Luxury beliefs and historical illiteracy 

The term “luxury beliefs” was coined to describe how privileged progressives like to traffic in a kind of unhinged extremist rhetoric. Partly, it’s a byproduct of their insulation from ever having to experience the practical impact of what they advocate. When people in Australia chant “from the river to the sea”, and “gas the Jews”, relatively few are saying this because they have a material interest in obliterating the real Israel and rendering the land “Judenfrei” (remember that word!) More have no particular animus toward Jewish people – they just don’t care about them. But most are moved by a desire to weaken what Israel symbolizes: the US.
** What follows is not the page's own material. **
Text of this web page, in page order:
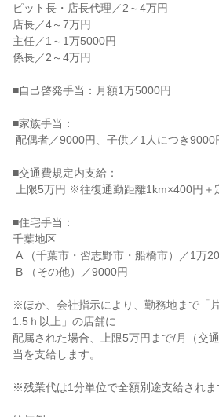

Many left-wing impressions are coloured by a an antipathy for the policies of the United States, an antipathy that for many was born of the Vietnam War and was perpetuated by America’s interference in the affairs of nations large and small since then – and of course, America’s strong ideological and military support for Israel. Uncle Sam certainly does have a case to answer. There’s no denying the hundreds of thousands, millions maybe, of bodies of men, women and children that could be laid at the foot of Abe Lincoln’s huge statue in Washington DC. But giving aid and comfort to a regime that is antithetical to your beliefs and also your lifestyle does not compute. It is an ideological stance uninformed by knowledge and awareness of the nature of the Israeli and Palestinian entities, their peoples, and their cultures in the 21st Century. None of these are what they were in the nineteen seventies and eighties.

Writing in The Australian on 29th October, commentator Gemma Tognini wrote: “As I watched mainly white, middle-class privileged (in the truest sense of that word, not the co-opted, cheapened version) people parade themselves around as soft apologists for a declared terror organization, I felt despair. How? How did we get here? … What’s been on display on university campuses since October 7 has been terrifying in its historical illiteracy, lack of humanity and ideological zealotry”.

It’s worthwhile quoting what else she had to say about such “luxury beliefs”:

“… This is the soft generation. Their grandparents fought type 2 diabetes, not Nazism. It was reported that (perhaps unsurprisingly) the University of Sydney Student Representative Council urged students to “stand against oppression … until Palestine is free”. Let me tell you one thing I’m willing to bet on. Not one of them would volunteer to go help the cause. Not one of them would give up their Uber eats, days at the pub and total freedom to go live in a place where being gay is an offence punishable by death, fewer than 20 per cent of women are allowed to work and more than 20 per cent of women are married under the age of 17. Good luck wearing a bikini or your active wear in downtown Gaza.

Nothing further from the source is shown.